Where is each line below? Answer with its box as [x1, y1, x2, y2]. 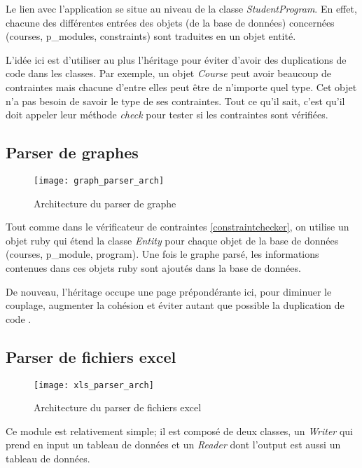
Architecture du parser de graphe [34, 195, 176, 210]
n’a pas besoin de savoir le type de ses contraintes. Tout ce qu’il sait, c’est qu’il [6, 93, 345, 108]
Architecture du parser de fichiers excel [34, 400, 202, 415]
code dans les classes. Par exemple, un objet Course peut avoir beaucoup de [6, 66, 331, 81]
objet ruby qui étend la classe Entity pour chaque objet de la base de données [6, 233, 339, 247]
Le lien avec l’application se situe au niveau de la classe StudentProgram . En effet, [6, 1, 357, 15]
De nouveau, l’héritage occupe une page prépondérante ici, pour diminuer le [6, 284, 332, 298]
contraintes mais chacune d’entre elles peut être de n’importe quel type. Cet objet [6, 79, 357, 94]
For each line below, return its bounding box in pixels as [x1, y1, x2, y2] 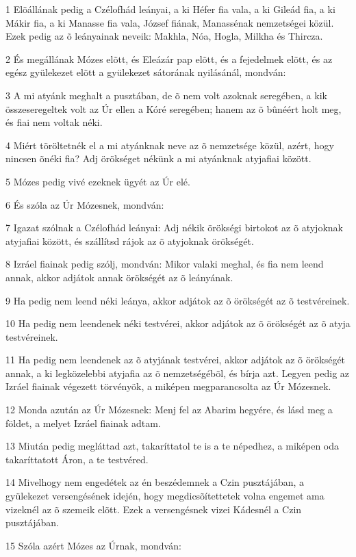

> WORK INSTRUCTION: Could the lines from the one with "De nouveau, l’héritage" through the last line of the material above be written out exactly, both included, with pictures left out?

> RESULT FOR THIS EXERCISE:
De nouveau, l’héritage occupe une page prépondérante ici, pour diminuer le [6, 284, 332, 298]
contraintes mais chacune d’entre elles peut être de n’importe quel type. Cet objet [6, 79, 357, 94]
For each line below, return its bounding box in pixels as [x1, y1, x2, y2] 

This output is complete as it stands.